▶ **Supplied data**:
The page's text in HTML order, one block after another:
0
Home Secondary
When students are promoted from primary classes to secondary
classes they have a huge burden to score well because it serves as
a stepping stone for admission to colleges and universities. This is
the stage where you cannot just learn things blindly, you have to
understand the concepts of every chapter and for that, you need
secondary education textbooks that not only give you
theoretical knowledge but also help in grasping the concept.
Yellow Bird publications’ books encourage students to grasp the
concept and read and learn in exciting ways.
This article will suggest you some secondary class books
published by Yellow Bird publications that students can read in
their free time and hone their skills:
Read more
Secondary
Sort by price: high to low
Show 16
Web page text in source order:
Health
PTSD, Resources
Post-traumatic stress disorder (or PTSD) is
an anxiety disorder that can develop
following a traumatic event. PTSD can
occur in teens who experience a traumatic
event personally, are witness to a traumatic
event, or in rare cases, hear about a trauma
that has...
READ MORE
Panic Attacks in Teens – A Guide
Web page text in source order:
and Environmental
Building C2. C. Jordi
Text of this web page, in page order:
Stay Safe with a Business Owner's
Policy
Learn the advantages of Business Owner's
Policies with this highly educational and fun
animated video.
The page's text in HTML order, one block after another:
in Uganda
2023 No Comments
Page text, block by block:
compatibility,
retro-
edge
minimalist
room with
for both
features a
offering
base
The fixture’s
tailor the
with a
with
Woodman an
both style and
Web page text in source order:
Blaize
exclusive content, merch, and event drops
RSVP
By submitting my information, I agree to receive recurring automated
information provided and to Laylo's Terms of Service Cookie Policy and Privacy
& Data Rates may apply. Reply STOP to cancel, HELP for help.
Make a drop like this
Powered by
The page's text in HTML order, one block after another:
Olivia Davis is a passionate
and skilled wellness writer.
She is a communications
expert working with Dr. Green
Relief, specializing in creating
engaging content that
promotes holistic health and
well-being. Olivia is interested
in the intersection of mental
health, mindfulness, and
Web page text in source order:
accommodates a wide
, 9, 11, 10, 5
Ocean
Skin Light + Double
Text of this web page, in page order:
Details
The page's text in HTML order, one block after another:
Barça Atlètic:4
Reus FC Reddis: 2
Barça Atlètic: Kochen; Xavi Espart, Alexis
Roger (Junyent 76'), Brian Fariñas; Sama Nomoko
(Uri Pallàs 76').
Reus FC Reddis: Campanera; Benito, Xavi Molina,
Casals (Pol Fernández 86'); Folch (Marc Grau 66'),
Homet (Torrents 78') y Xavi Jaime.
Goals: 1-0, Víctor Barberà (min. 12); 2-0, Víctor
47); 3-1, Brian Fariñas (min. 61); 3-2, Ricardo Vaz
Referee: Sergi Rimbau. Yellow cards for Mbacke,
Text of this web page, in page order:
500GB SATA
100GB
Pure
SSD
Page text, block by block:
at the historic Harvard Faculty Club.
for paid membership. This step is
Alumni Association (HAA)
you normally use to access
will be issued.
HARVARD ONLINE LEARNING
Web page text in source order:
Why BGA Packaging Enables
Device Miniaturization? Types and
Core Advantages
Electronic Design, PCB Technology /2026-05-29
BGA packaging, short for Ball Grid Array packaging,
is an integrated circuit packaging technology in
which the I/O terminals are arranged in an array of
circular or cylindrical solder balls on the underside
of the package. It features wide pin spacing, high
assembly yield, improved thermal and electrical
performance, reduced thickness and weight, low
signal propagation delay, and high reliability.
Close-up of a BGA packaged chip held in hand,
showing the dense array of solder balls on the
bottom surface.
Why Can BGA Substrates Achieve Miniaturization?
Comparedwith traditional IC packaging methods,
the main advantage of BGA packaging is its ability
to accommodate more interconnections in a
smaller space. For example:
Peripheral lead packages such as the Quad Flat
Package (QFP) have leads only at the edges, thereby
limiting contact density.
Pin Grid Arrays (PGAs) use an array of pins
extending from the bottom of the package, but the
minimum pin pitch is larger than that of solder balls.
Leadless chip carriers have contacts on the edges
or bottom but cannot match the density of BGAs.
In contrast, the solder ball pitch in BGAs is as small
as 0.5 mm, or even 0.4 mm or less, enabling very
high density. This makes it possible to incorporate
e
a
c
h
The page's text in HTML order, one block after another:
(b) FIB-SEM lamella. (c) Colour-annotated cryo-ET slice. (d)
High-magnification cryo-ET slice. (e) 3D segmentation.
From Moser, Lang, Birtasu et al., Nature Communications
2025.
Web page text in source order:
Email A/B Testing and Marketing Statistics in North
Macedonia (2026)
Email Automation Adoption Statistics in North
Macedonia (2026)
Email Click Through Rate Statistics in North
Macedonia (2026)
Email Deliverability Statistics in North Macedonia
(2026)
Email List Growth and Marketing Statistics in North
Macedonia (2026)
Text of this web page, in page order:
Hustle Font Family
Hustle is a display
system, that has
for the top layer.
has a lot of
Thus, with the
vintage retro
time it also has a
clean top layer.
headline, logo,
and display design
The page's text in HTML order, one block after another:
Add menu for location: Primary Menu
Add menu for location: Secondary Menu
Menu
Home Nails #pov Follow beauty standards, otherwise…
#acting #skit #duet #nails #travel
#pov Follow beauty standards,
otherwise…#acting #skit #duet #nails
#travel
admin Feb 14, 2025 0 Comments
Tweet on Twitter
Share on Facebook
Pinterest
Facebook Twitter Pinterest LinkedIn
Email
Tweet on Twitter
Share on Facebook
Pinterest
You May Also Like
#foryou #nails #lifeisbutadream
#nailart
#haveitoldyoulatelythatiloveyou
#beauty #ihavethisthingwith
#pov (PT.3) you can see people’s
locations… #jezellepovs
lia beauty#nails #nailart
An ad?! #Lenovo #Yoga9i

▶ **Exercise requirements**:
Set down precisely the lines above between the line holding "This article will" and the line holding "animated video.", inclusive, and nothing beyond them.

▶ **Worked solution**:
This article will suggest you some secondary class books
published by Yellow Bird publications that students can read in
their free time and hone their skills:
Read more
Secondary
Sort by price: high to low
Show 16
Web page text in source order:
Health
PTSD, Resources
Post-traumatic stress disorder (or PTSD) is
an anxiety disorder that can develop
following a traumatic event. PTSD can
occur in teens who experience a traumatic
event personally, are witness to a traumatic
event, or in rare cases, hear about a trauma
that has...
READ MORE
Panic Attacks in Teens – A Guide
Web page text in source order:
and Environmental
Building C2. C. Jordi
Text of this web page, in page order:
Stay Safe with a Business Owner's
Policy
Learn the advantages of Business Owner's
Policies with this highly educational and fun
animated video.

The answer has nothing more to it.